Talismanic footballer Juan Sebastian Veron recently returned to the pitch donning Chelsea colours following surgery on his spine to fix a herniated disc that was pinching nerve roots and causing excruciating pain right down to his bread-winning boot.

In this predicament, which prevented him from kicking a ball for months, the celebrated Argentine doesn’t walk alone. More and more people from all walks of life are falling prey to debilitating disc disorders, and very often, the painful condition is not precipitated by an injury, but the fallout of a hectic lifestyle and ignorance of basic back-care norms.

“More than a third of our OPD patients land up with low-back pain. Half of them have either a bulging or a prolapsed disc and for the rest, the condition is often degenerative, like canal stenosis (narrowing of the spinal canal), that is known to set in from the late 40s,” observes L.N. Tripathy, senior consultant neurosurgeon, Apollo Gleneagles Hospitals.

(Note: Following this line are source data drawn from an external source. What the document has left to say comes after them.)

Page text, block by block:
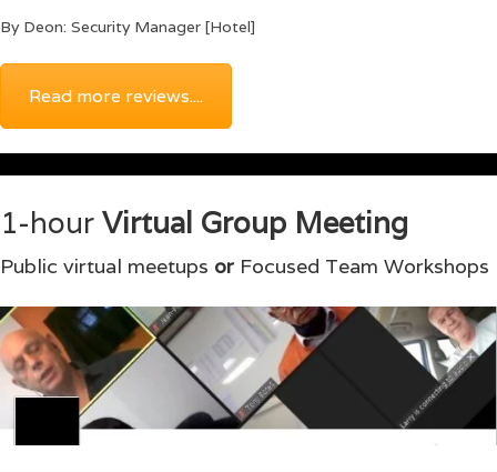
By Deon: Security Manager [Hotel]
Read more reviews....
1-hour Virtual Group Meeting
Public virtual meetups or Focused Team Workshops
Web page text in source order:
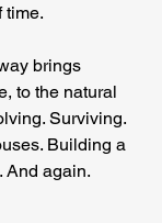
time.
brings
to the natural
Surviving.
Building a
And again.
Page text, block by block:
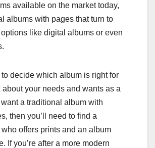
available on the market today,
albums with pages that turn to
like digital albums or even
decide which album is right for
about your needs and wants as a
a traditional album with
then you’ll need to find a
offers prints and an album
If you’re after a more modern
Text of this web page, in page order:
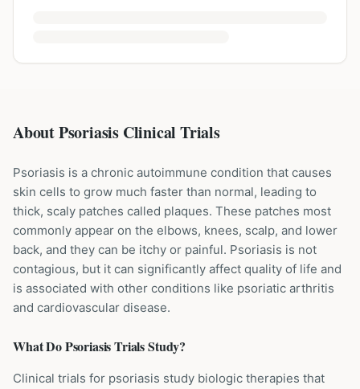
About Psoriasis Clinical Trials
Psoriasis is a chronic autoimmune condition that causes
skin cells to grow much faster than normal, leading to
thick, scaly patches called plaques. These patches most
commonly appear on the elbows, knees, scalp, and lower
back, and they can be itchy or painful. Psoriasis is not
contagious, but it can significantly affect quality of life and
is associated with other conditions like psoriatic arthritis
and cardiovascular disease.
What DoPsoriasisTrials Study?
Clinical trials for psoriasis study biologic therapies that

Doctors all over the city, swamped by cases of disc disorders, attribute the condition generally to not caring enough for the back, bad postures, obesity, sedentary lifestyle and lifting “unaccustomed heavy weights”. The human spine, designed to protect the spinal cord, is made up of 24 small bones (vertebrae) stacked on top of each other to create the spinal column.

Between each vertebra is a soft, gel-like cushion called ‘disc’ that acts as shock absorber, and keeps the bones from rubbing against each other. A prolapsed or a bulging disc, caused by injury or accelerated wear and tear, can compress nerve roots, triggering waves of pain along the nerve distribution system.

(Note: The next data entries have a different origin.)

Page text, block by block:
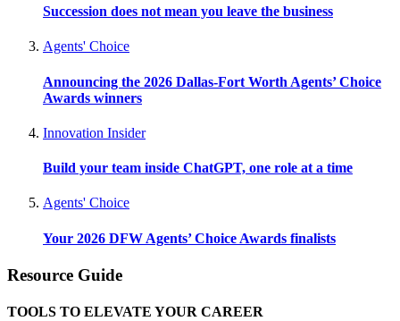
Succession does not mean you leave the business
Agents' Choice
Announcing the 2026 Dallas-Fort Worth Agents’ Choice
Awards winners
Innovation Insider
Build your team inside ChatGPT, one role at a time
Agents' Choice
Your 2026 DFW Agents’ Choice Awards finalists
Resource Guide
TOOLS TO ELEVATE YOUR CAREER
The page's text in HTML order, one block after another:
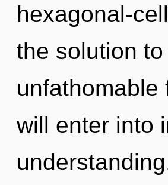
hexagonal-
the solution
unfathomable
will enter into
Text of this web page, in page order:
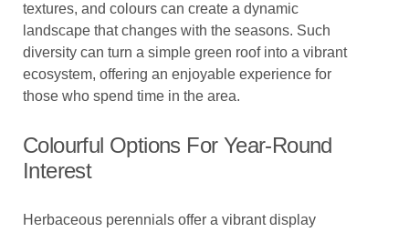
textures, and colours can create a dynamic
landscape that changes with the seasons. Such
diversity can turn a simple green roof into a vibrant
ecosystem, offering an enjoyable experience for
those who spend time in the area.
Colourful Options For Year-Round
Interest
Herbaceous perennials offer a vibrant display
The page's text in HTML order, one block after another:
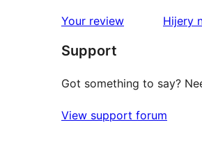
Your review Hijery
Support
Got something to say?
View support forum
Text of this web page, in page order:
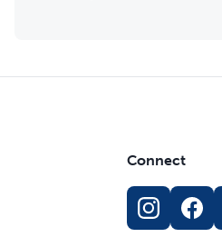
Connect
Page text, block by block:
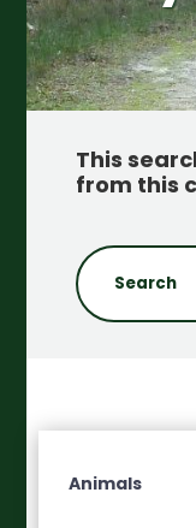
This
from this
Animals
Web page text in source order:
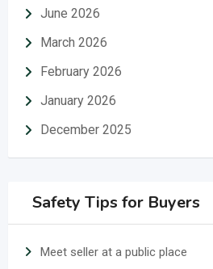
June 2026
March 2026
February 2026
January 2026
December 2025
Safety Tips for Buyers
Meet seller at a public place
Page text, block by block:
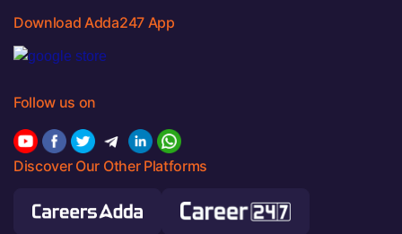
Download Adda247 App
Follow us on
Discover Our Other Platforms
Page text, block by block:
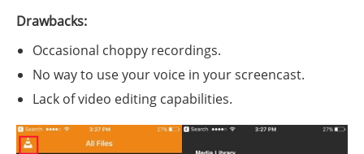
Drawbacks:
Occasional choppy recordings.
No way to use your voice in your screencast.
Lack of video editing capabilities.
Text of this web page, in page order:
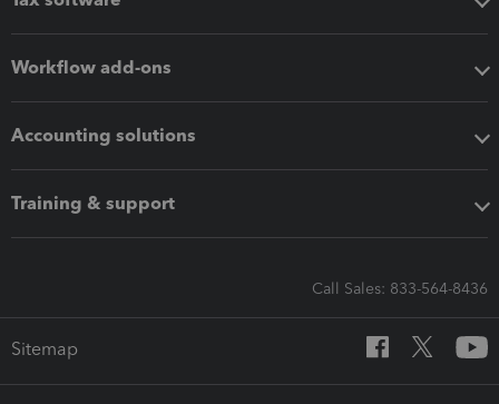
Workflow add-ons
Accounting solutions
Training & support
Call Sales: 833-564-8436
Sitemap
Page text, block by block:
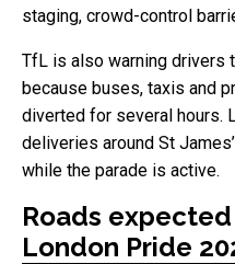
staging, crowd-control
TfL is also warning drivers
because buses, taxis and
diverted for several hours.
deliveries around St
while the parade is active.
Roads
London Pride

Rahul De, senior consultant neurosurgeon, National Neurosciences Centre (NNC) located on the Peerless Hospital premises, feels low back pain with sciatica (radiation of pain down the leg along the nerve distribution channel) has now come into sharp focus, thanks to the advent of MRI (magnetic resonance imaging). “This magic diagnostic tool ensures pinpoint accuracy in detecting the cause of disc-related pain, making it easier to choose the apt treatment option,” he says.

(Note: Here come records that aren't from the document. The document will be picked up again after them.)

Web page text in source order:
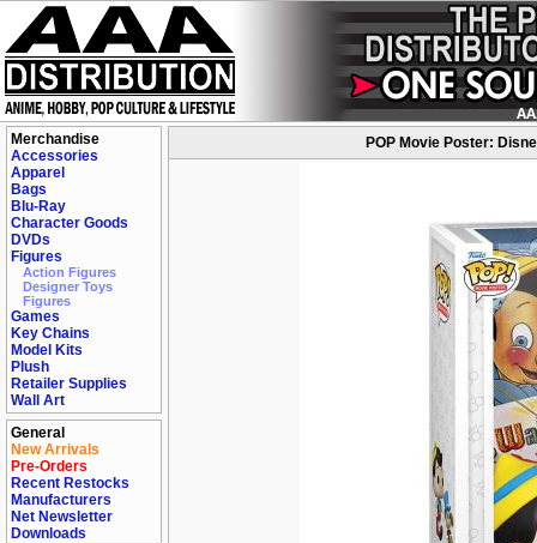
Merchandise
Accessories
Apparel
Bags
Blu-Ray
Character Goods
DVDs
Figures
Action Figures
Designer Toys
Figures
Games
Key Chains
Model Kits
Plush
Retailer Supplies
Wall Art
General
New Arrivals
Pre-Orders
Recent Restocks
Manufacturers
Net Newsletter
Downloads
POP Movie Poster:
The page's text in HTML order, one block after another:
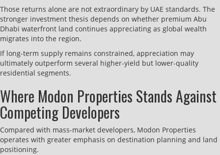
Those returns alone are not extraordinary by UAE standards. The
stronger investment thesis depends on whether premium Abu
Dhabi waterfront land continues appreciating as global wealth
migrates into the region.
If long-term supply remains constrained, appreciation may
ultimately outperform several higher-yield but lower-quality
residential segments.
Where Modon Properties Stands Against
Competing Developers
Compared with mass-market developers, Modon Properties
operates with greater emphasis on destination planning and land
positioning.
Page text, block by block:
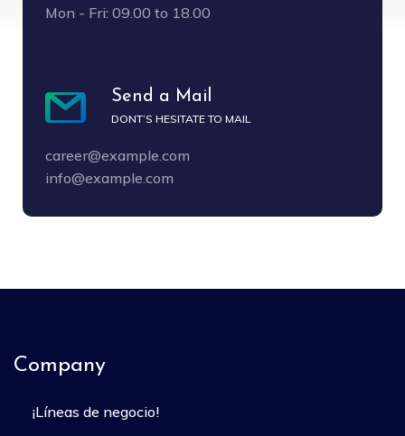
Mon - Fri: 09.00 to 18.00
Send a Mail
DONT’S HESITATE TO MAIL
career@example.com
info@example.com
Company
¡Líneas de negocio!
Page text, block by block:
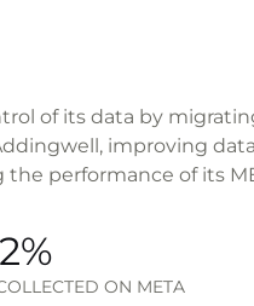
of its data by
improving
the performance of its
ON META
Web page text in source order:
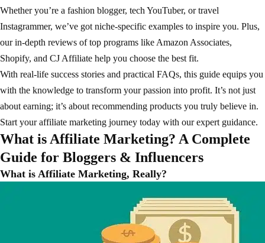
Whether you’re a fashion blogger, tech YouTuber, or travel
Instagrammer, we’ve got niche-specific examples to inspire you. Plus,
our in-depth reviews of top programs like Amazon Associates,
Shopify, and CJ Affiliate help you choose the best fit.
With real-life success stories and practical FAQs, this guide equips you
with the knowledge to transform your passion into profit. It’s not just
about earning; it’s about recommending products you truly believe in.
Start your affiliate marketing journey today with our expert guidance.
What is Affiliate Marketing? A Complete
Guide for Bloggers & Influencers
What is Affiliate Marketing, Really?
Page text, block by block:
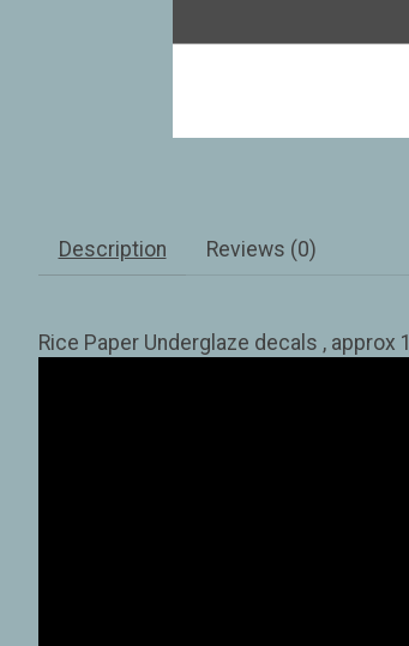
Description Reviews (0)
Rice Paper Underglaze decals ,
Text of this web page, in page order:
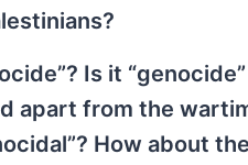
Is it
apart from the
How about
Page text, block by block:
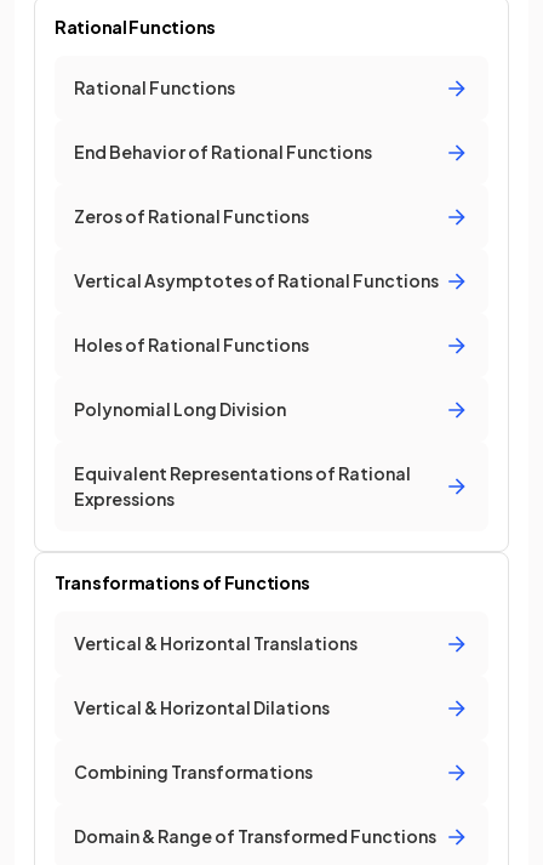
Rational Functions
Rational Functions
End Behavior of Rational Functions
Zeros of Rational Functions
Vertical Asymptotes of Rational Functions
Holes of Rational Functions
Polynomial Long Division
Equivalent Representations of Rational
Expressions
Transformations of Functions
Vertical & Horizontal Translations
Vertical & Horizontal Dilations
Combining Transformations
Domain & Range of Transformed Functions
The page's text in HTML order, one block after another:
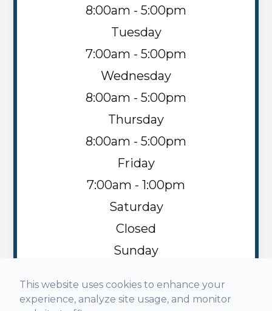
8:00am - 5:00pm
Tuesday
7:00am - 5:00pm
Wednesday
8:00am - 5:00pm
Thursday
8:00am - 5:00pm
Friday
7:00am - 1:00pm
Saturday
Closed
Sunday
This website uses cookies to enhance your
experience, analyze site usage, and monitor
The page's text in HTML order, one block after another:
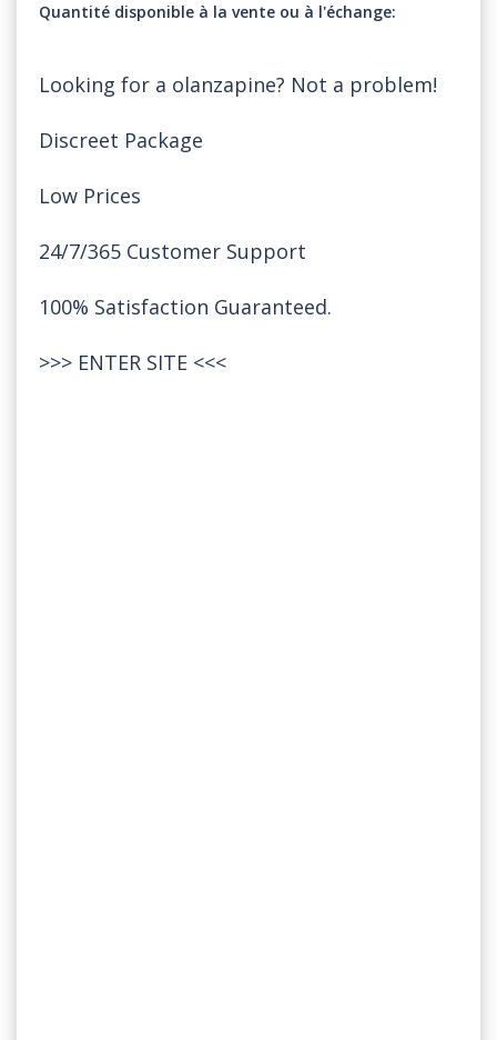
Quantité disponible à la vente ou à l'échange
Looking for a olanzapine? Not a problem!
Discreet Package
Low Prices
24/7/365 Customer Support
100% Satisfaction Guaranteed.
>>> ENTER SITE <<<
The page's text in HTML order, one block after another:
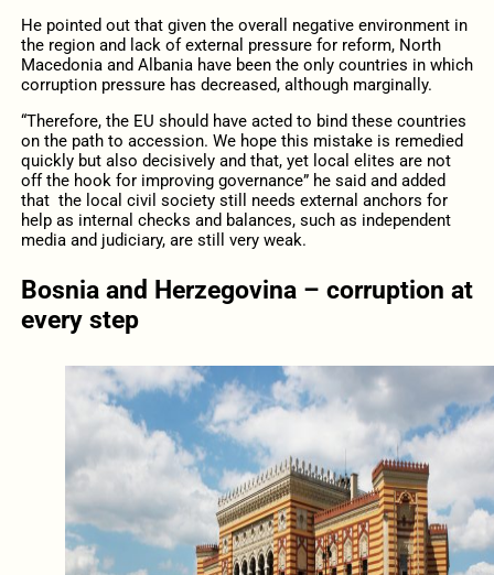
He pointed out that given the overall negative environment in
the region and lack of external pressure for reform, North
Macedonia and Albania have been the only countries in which
corruption pressure has decreased, although marginally.
“Therefore, the EU should have acted to bind these countries
on the path to accession. We hope this mistake is remedied
quickly but also decisively and that, yet local elites are not
off the hook for improving governance” he said and added
that the local civil society still needs external anchors for
help as internal checks and balances, such as independent
media and judiciary, are still very weak.
Bosnia and Herzegovina – corruption at
every step
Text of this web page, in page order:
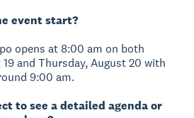
event start?
opens at 8:00 am on both
and Thursday, August 20 with
9:00 am.
to see a detailed agenda or
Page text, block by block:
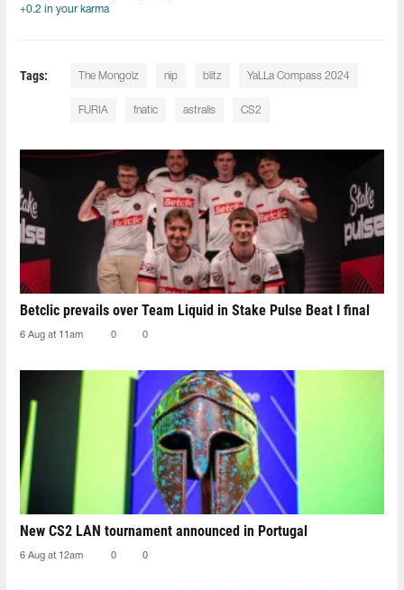
+0.2 in your karma
Tags: The Mongolz nip blitz YaLLa Compass 2024
FURIA fnatic astralis CS2
Betclic prevails over Team Liquid in Stake Pulse Beat I final
6 Aug at 11am 0 0
New CS2 LAN tournament announced in Portugal
6 Aug at 12am 0 0

Nonetheless, even with the advent of minimally invasive or ‘keyhole’ spinal surgery and endoscopic lumbar discectomy (the procedure that got Veron back on the ball), neurosurgeons maintain patients for the knife must be chosen “extremely carefully”. A ‘failed back syndrome’ (when there is no relief from pain post-surgery) is known to make things worse at times.

In cases where surgery is not indicated, a more conservative path of treatment is followed, often entailing different modes of pain management. Physical medicine experts work in tandem with pain consultants and nerve and bone specialists, using various methods like subcutaneous nerve stimulation, epidural injection of steroids or facet joint injections, besides external therapy, to alleviate the pain. While NNC already has a dedicated pain clinic, Apollo Gleneagles and many other centres are also putting in place pain consultants to work in sync with multiple disciplines.